SOP For review nd reconciliation of BMR is described in this post which you can follow in the section of the Quality Assurance Department.

OBJECTIVE

This procedure has been established to provide guidelines to be followed for reviewing Batch Manufacturing Records before releasing a product for marketing.

SCOPE

This procedure is applicable to the Quality Assurance Department.

RESPONSIBILTY

QA Officer

ACCOUNTABILITY

Manager Quality Assurance

PROCEDURE

The Batch Manufacturing Record is a summary of all required Production and Quality Control records required to be submitted, reviewed and completed as part of release of product. No product will be released until a Batch Manufacturing Record is completed.

The Q.A. Department is responsible for ensuring the completion of all records in accordance with check list for enclosures (given on the Batch Manufacturing Record envelop). It includes, Manufacturing Order (MO), Packing order (PO), Raw material dispensing tags, Graphs, QC release labels, printed packaging components Specimens (Label, Carton),additional issue reports, additional return reports and FGRNs. These must be duly completed and signed by the concerned authorities.

The manufacturing documents will be checked by Production officer while packaging documents will be checked by concerned packing officer.

Production officer shall calculate all required yields at various stages of production i.e. bulk, filling, compression and packaging.

Reconciliation should be performed to determine any gain or loss at the required stages.

The production officer deputed for documentation in Production Department will compile the batch documents of both manufacturing and packaging and will check thoroughly to ensure the presence of all enclosures and submit this to Production Manager for final checking.

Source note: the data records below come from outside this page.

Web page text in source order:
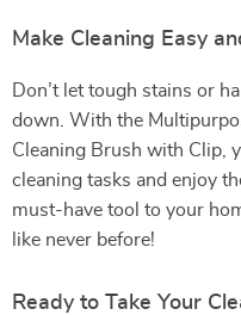
Make Cleaning Easy
Don’t let tough stains or
down. With the
Cleaning Brush with Clip,
cleaning tasks and enjoy
must-have tool to your
like never before!
Ready to Take Your
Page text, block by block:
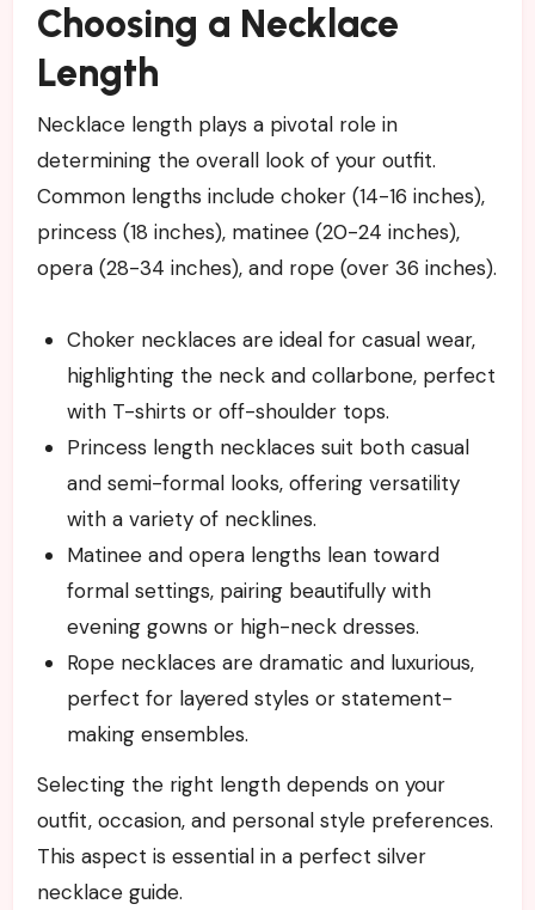
Choosing a Necklace
Length
Necklace length plays a pivotal role in
determining the overall look of your outfit.
Common lengths include choker (14-16 inches),
princess (18 inches), matinee (20-24 inches),
opera (28-34 inches), and rope (over 36 inches).
Choker necklaces are ideal for casual wear,
highlighting the neck and collarbone, perfect
with T-shirts or off-shoulder tops.
Princess length necklaces suit both casual
and semi-formal looks, offering versatility
with a variety of necklines.
Matinee and opera lengths lean toward
formal settings, pairing beautifully with
evening gowns or high-neck dresses.
Rope necklaces are dramatic and luxurious,
perfect for layered styles or statement-
making ensembles.
Selecting the right length depends on your
outfit, occasion, and personal style preferences.
This aspect is essential in a perfect silver
necklace guide.
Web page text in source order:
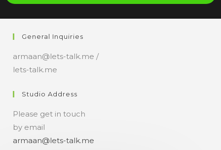
General Inquiries
armaan@lets-talk.me /
lets-talk.me
Studio Address
Please get in touch
by email
armaan@lets-talk.me
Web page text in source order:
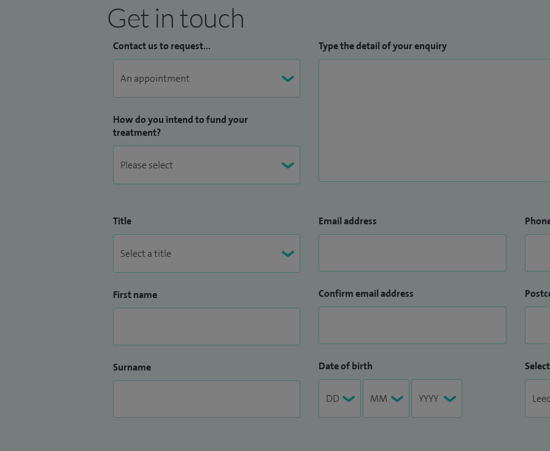
Get in touch
Contact us to request...
How do you intend to fund your
treatment?
Type the detail of your enquiry
Title
First name
Surname
Email address
Confirm email address
Date of birth
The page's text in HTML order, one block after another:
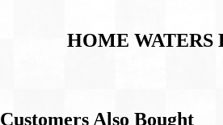
HOME
Customers Also Bought
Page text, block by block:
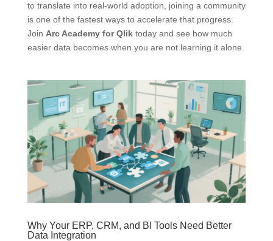
to translate into real-world adoption, joining a community
is one of the fastest ways to accelerate that progress.
Join Arc Academy for Qliktoday and see how much
easier data becomes when you are not learning it alone.
Why Your ERP, CRM, and BI Tools Need Better
Data Integration
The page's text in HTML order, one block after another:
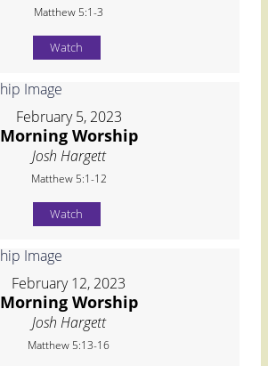
Matthew 5:1-3
Watch
February 5, 2023
Morning Worship
Josh Hargett
Matthew 5:1-12
Watch
February 12, 2023
Morning Worship
Josh Hargett
Matthew 5:13-16
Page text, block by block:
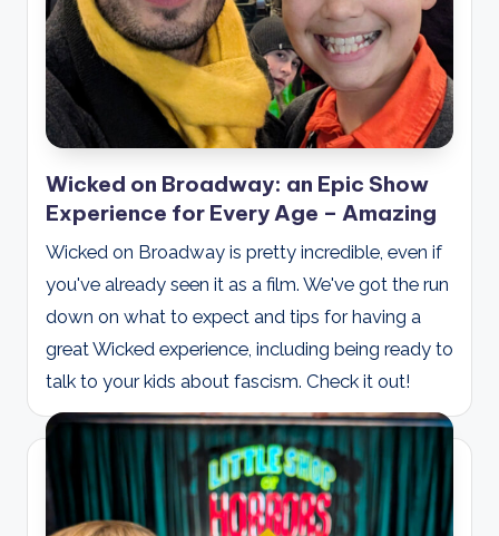
Wicked on Broadway: an Epic Show
Experience for Every Age – Amazing
Wicked on Broadway is pretty incredible, even if
you've already seen it as a film. We've got the run
down on what to expect and tips for having a
great Wicked experience, including being ready to
talk to your kids about fascism. Check it out!
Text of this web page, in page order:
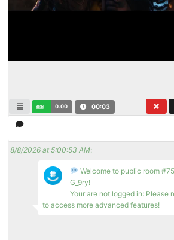
0.00 00:03
8/8/2026 at 5:00:53 AM:
Welcome to public room
G_9ry!
Your are not logged in: Please
to access more advanced features!
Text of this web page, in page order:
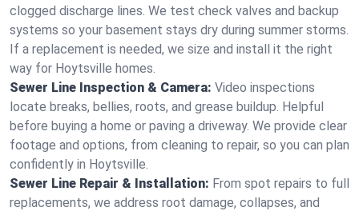
clogged discharge lines. We test check valves and backup
systems so your basement stays dry during summer storms.
If a replacement is needed, we size and install it the right
way for Hoytsville homes.
Sewer Line Inspection & Camera: Video inspections
locate breaks, bellies, roots, and grease buildup. Helpful
before buying a home or paving a driveway. We provide clear
footage and options, from cleaning to repair, so you can plan
confidently in Hoytsville.
Sewer Line Repair & Installation: From spot repairs to full
replacements, we address root damage, collapses, and
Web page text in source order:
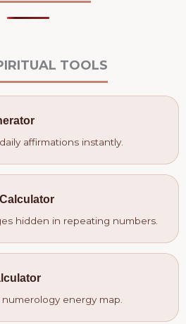
TOOLS
affirmations instantly.
hidden in repeating numbers.
energy map.
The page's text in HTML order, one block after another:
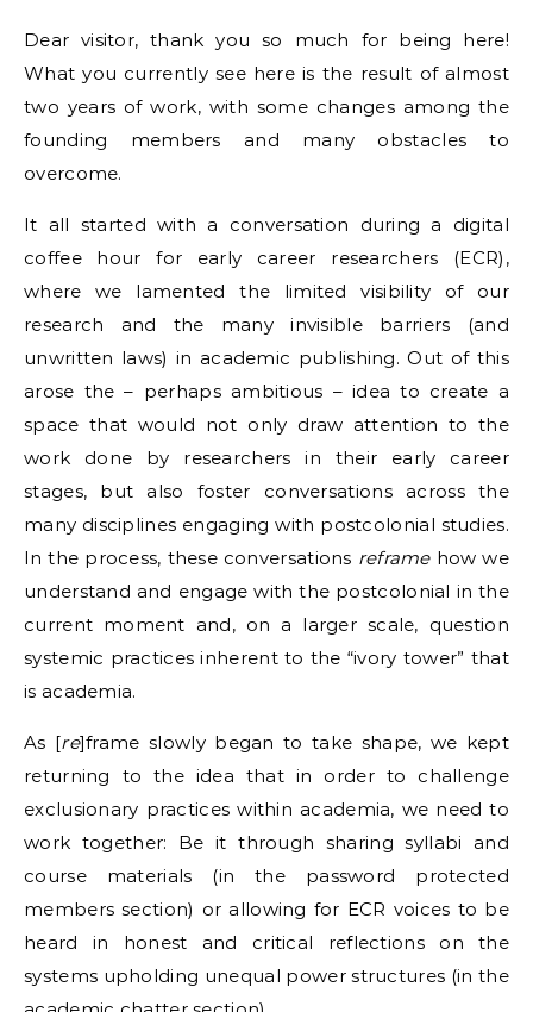
Dear visitor, thank you so much for being here!
What you currently see here is the result of almost
two years of work, with some changes among the
founding members and many obstacles to
overcome.
It all started with a conversation during a digital
coffee hour for early career researchers (ECR),
where we lamented the limited visibility of our
research and the many invisible barriers (and
unwritten laws) in academic publishing. Out of this
arose the – perhaps ambitious – idea to create a
space that would not only draw attention to the
work done by researchers in their early career
stages, but also foster conversations across the
many disciplines engaging with postcolonial studies.
In the process, these conversations reframehow we
understand and engage with the postcolonial in the
current moment and, on a larger scale, question
systemic practices inherent to the “ivory tower” that
is academia.
As [re]frame slowly began to take shape, we kept
returning to the idea that in order to challenge
exclusionary practices within academia, we need to
work together: Be it through sharing syllabi and
course materials (in the password protected
members section) or allowing for ECR voices to be
heard in honest and critical reflections on the
systems upholding unequal power structures (in the
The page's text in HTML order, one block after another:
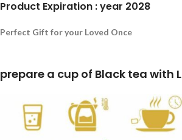
Product Expiration : year 2028
Perfect Gift for your Loved Once
How
prepare a cup of Black tea with
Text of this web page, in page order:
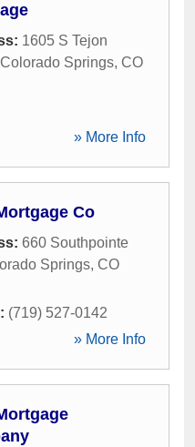
1605 S Tejon
Colorado Springs, CO
» More Info
Co
660 Southpointe
Springs, CO
(719) 527-0142
» More Info
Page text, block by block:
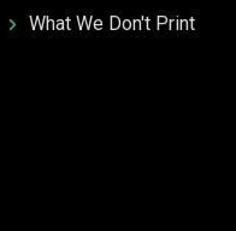
What We Don't Print
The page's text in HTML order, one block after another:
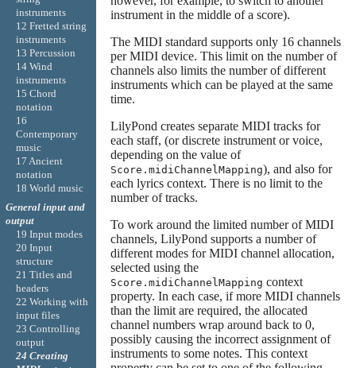
instrument in the middle of a score).
The MIDI standard supports only 16 channels
per MIDI device. This limit on the number of
channels also limits the number of different
instruments which can be played at the same
time.
LilyPond creates separate MIDI tracks for
each staff, (or discrete instrument or voice,
depending on the value of
Score.midiChannelMapping), and also for
each lyrics context. There is no limit to the
number of tracks.
To work around the limited number of MIDI
channels, LilyPond supports a number of
different modes for MIDI channel allocation,
selected using the
Score.midiChannelMapping context
property. In each case, if more MIDI channels
than the limit are required, the allocated
channel numbers wrap around back to 0,
possibly causing the incorrect assignment of
instruments to some notes. This context
instruments
12 Fretted string
instruments
13 Percussion
14 Wind
instruments
15 Chord
notation
16
Contemporary
music
17 Ancient
notation
18 World music
General input and
output
19 Input modes
20 Input
structure
21 Titles and
headers
22 Working with
input files
23 Controlling
output
24 Creating

After compilation/ checking the Batch Manufacturing Record will be forwarded to Q.A. Department.

QA officer under the supervision of QAM will thoroughly check the Batch Manufacturing Record or the presence of listed documents, yield, reconciliation of packaging materials and product step wise signature on BMR. 

Any incomplete / incorrect information observed during Batch Manufacturing Record review will be given in writing to the concerned officer with a copy to Production Manager and Q.A. Manager.

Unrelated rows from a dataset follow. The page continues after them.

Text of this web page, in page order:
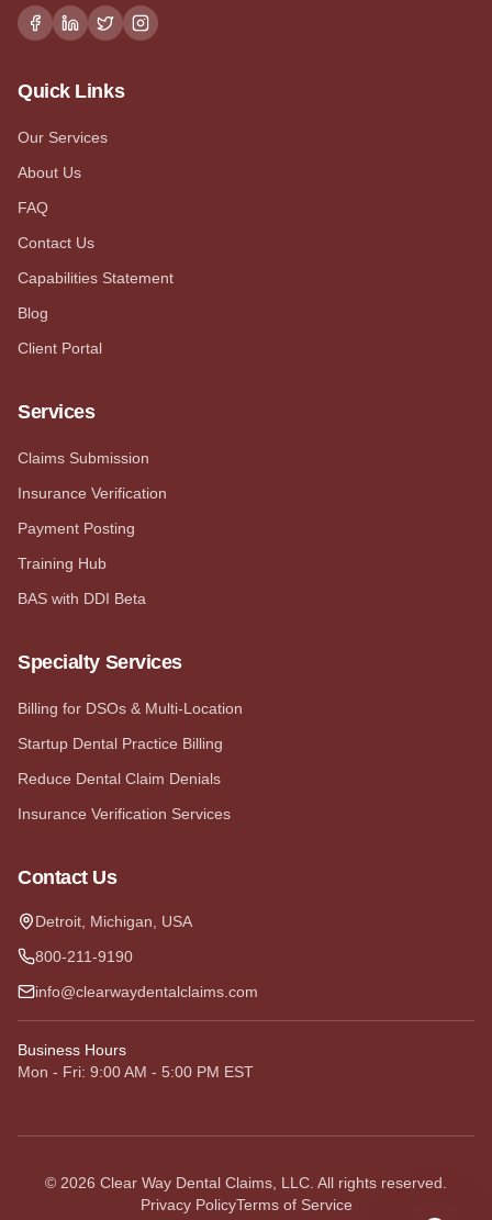
Quick Links
Our Services
About Us
FAQ
Contact Us
Capabilities Statement
Blog
Client Portal
Services
Claims Submission
Insurance Verification
Payment Posting
Training Hub
BAS with DDI Beta
Specialty Services
Billing for DSOs & Multi-Location
Startup Dental Practice Billing
Reduce Dental Claim Denials
Insurance Verification Services
Contact Us
Detroit, Michigan, USA
800-211-9190
info@clearwaydentalclaims.com
Business Hours
Mon - Fri: 9:00 AM - 5:00 PM EST
© 2026 Clear Way Dental Claims, LLC. All rights reserved.
Privacy PolicyTerms of Service
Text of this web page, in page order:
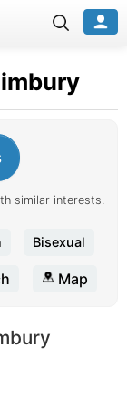
similar interests.
Bisexual
Map
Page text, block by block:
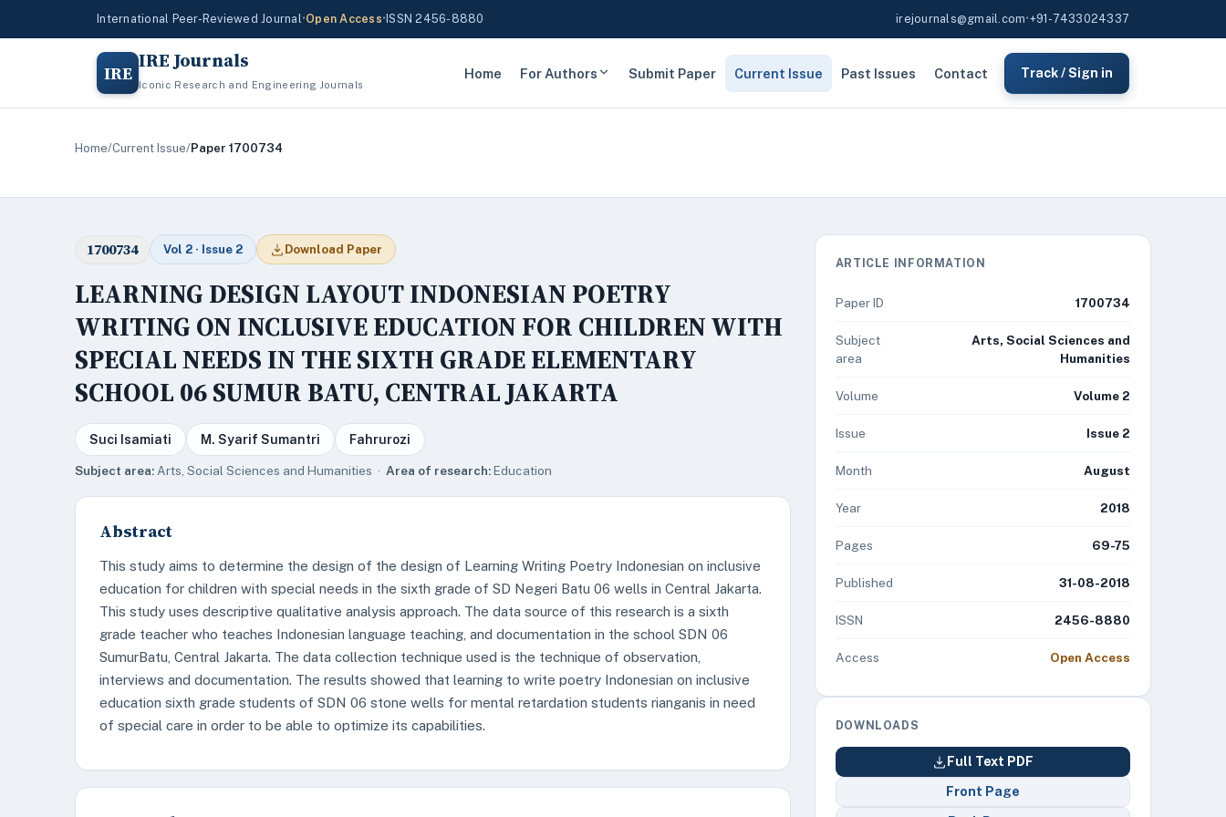
International Peer-Reviewed Journal•Open Access• ISSN 2456-8880 irejournals@gmail.com•+91-7433024337
IRE IRE Journals
Iconic Research and Engineering Journals
Home For Authors Submit Paper Current Issue Past Issues Contact Track / Sign in
Home/Current Issue/Paper 1700734
1700734 Vol 2 · Issue 2 Download Paper
LEARNING DESIGN LAYOUT INDONESIAN POETRY
WRITING ON INCLUSIVE EDUCATION FOR CHILDREN WITH
SPECIAL NEEDS IN THE SIXTH GRADE ELEMENTARY
SCHOOL 06 SUMUR BATU, CENTRAL JAKARTA
Suci Isamiati M. Syarif Sumantri Fahrurozi
Subject area: Arts, Social Sciences and Humanities · Area of research:Education
Abstract
This study aims to determine the design of the design of Learning Writing Poetry Indonesian on inclusive
education for children with special needs in the sixth grade of SD Negeri Batu 06 wells in Central Jakarta.
This study uses descriptive qualitative analysis approach. The data source of this research is a sixth
grade teacher who teaches Indonesian language teaching, and documentation in the school SDN 06
SumurBatu, Central Jakarta. The data collection technique used is the technique of observation,
interviews and documentation. The results showed that learning to write poetry Indonesian on inclusive
education sixth grade students of SDN 06 stone wells for mental retardation students rianganis in need
of special care in order to be able to optimize its capabilities.
ARTICLE INFORMATION
Paper ID 1700734
Subject
area
Arts, Social Sciences and
Humanities
Volume Volume 2
Issue Issue 2
Month August
Year 2018
Pages 69-75
Published 31-08-2018
ISSN 2456-8880
Access Open Access
DOWNLOADS
Full Text PDF
Front Page

Over-writing, use of Blanco (correction fluid) or any other means of erasing/ masking is not allowed. All corrections should be made by cutting the original entry in such a manner that the original entry is clearly visible and all the corrections must be initialed.

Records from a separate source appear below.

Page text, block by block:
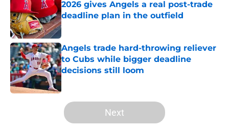
2026 gives Angels a real post-trade
deadline plan in the outfield
Published by on Invalid Date
Angels trade hard-throwing reliever
to Cubs while bigger deadline
decisions still loom
Published by on Invalid Date
5 related articles loaded
Next
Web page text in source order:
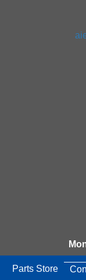
Parts Store
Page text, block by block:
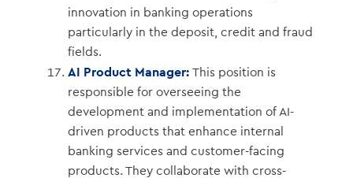
innovation in banking operations
particularly in the deposit, credit and fraud
fields.
AI Product Manager: This position is
responsible for overseeing the
development and implementation of AI-
driven products that enhance internal
banking services and customer-facing
products. They collaborate with cross-
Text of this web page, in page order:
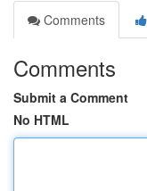
Comments
Comments
Submit a Comment
No HTML
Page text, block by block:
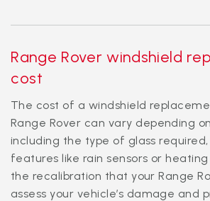
Range Rover windshield
cost
The cost of a windshield
Range Rover can vary depending
including the type of glass
features like rain sensors or
the recalibration that your Range
assess your vehicle’s damage and
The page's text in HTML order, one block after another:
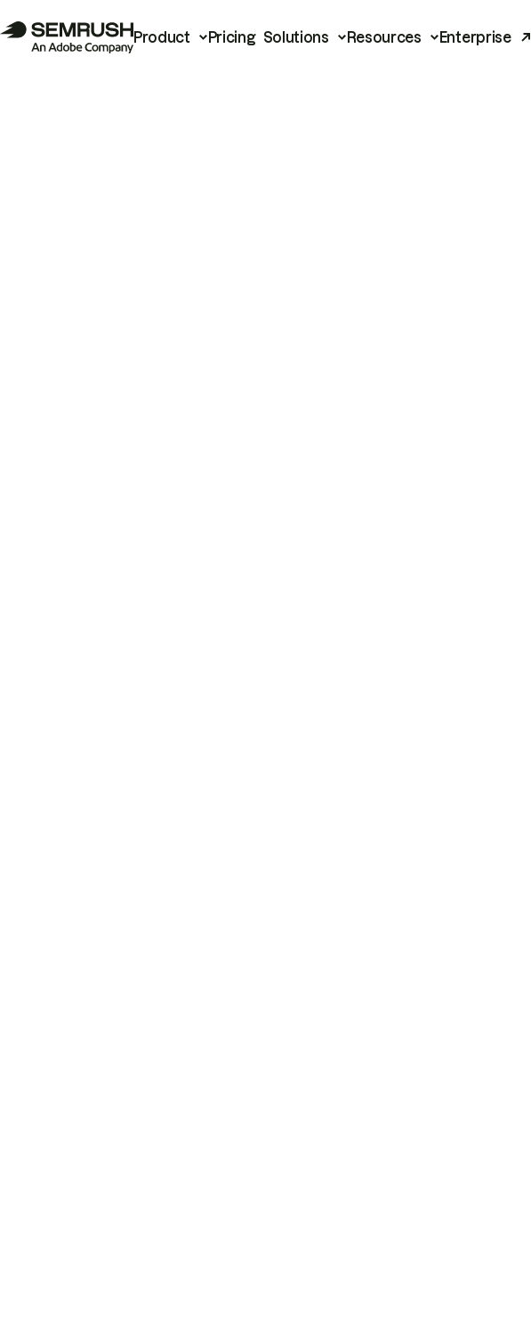
Product Pricing Solutions Resources Enterprise
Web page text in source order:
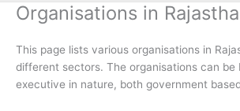
Organisations in
This page lists various organisations in
different sectors. The organisations can
executive in nature, both government
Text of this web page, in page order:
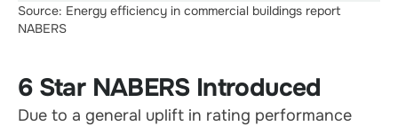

In case of any changes in any part of batch documents, approval should be taken from the Production Manager and Q.A. Manager.

QAM will recalculate all yields at various stages of production i.e. Bulk, filling / compression and packaging and determine if reconciliation is within acceptable limits.

In case of yield variance beyond acceptable limits, reasons for variation for yield must be recorded and signed by the Production Manager.

After thorough audit of Batch Manufacturing Record by the QAI the batch document is initialed and stamped with “Checked” on the check list for envelops and submitted to QAM for final checking and release of the batch.

The completed Batch Manufacturing Record is then stored, after entering in the BMR Audit Record. This record must include the following parameters.

Product name

Batch no.

Mfg. date

Complete date

Received in QA by/date/time

Final audit date

Status/remarks/reason for delay

The Batch Manufacturing Record should be maintained for one year after expiry of the product. After this period Batch Manufacturing Record should be incinerated.